Illa arenga a los militantes socialistas y les pide seguir con la "cabeza alta"
El presidente de la Generalitat de Cataluña, Salvador Illa, ha protagonizado este sábado el último Consejo Nacional del año del PSC, donde ha realizado un balance estratégico de un 2025 marcado por la consolidación de su Gobierno. En su intervención como primer secretario de la formación, Illa ha instado a sus compañeros a "mirarse al espejo con la cabeza alta" y sentirse orgullosos de ser militantes socialistas.

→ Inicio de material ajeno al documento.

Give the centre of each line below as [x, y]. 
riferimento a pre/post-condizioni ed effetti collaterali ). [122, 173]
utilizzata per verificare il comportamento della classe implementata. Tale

No obstante, el president ha optado por omitir cualquier referencia a los escándalos que han afectado al PSOE y a la figura de Pedro Sánchez durante los últimos meses.
Illa ha defendido firmemente las políticas del Ejecutivo central, destacando la robustez de la economía española y los progresos en vivienda, aunque matizando que todavía "falta mucho" por recorrer. De cara al futuro inmediato, ha prometido que a principios de 2026 se materializará la "financiación singular y solidaria". Este nuevo sistema, derivado del pacto con ERC para su investidura, ha sido objeto de críticas por parte de diversas comunidades autónomas lideradas por el PP e incluso por algunos barones socialistas. Ante este escenario, Illa ha asegurado que, pese al "ruido", su administración seguirá avanzando en este compromiso económico.

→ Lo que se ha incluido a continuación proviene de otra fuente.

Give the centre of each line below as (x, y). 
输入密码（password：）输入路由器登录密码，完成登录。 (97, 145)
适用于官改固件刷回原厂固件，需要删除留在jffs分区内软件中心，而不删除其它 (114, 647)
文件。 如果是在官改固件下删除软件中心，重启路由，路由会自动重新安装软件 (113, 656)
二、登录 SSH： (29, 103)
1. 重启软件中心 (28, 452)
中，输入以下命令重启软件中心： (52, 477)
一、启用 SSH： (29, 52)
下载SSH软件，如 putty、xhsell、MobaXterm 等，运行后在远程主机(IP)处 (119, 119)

En el ámbito legislativo, el mandatario ha señalado que el 2026 será el año de la "plena aplicación de la amnistía", subrayando la importancia de que sea efectiva lo antes posible. Esta medida de "olvido penal" afecta directamente a la situación de Carles Puigdemont, cuyo caso sigue pendiente de resoluciones judiciales en Europa y en el Tribunal Constitucional. Finalmente, el president ha buscado proyectar una imagen de unidad institucional al reivindicar la herencia de sus predecesores. Illa ha elogiado la eficacia de José Montilla, la institucionalidad de Josep Tarradellas y el "catalanismo integrador" de Jordi Pujol. Asimismo, ha recordado a Pasqual Maragall, cuya idea de Cataluña era inseparable de su visión de España y Europa.
La estrategia de Salvador Illa se asemeja a la de un arquitecto que construye un puente en medio de una tormenta: mientras los vientos externos de la polémica política sacuden la estructura, él se concentra en asentar los pilares de la financiación y la amnistía para asegurar que la estabilidad se mantenga el próximo año.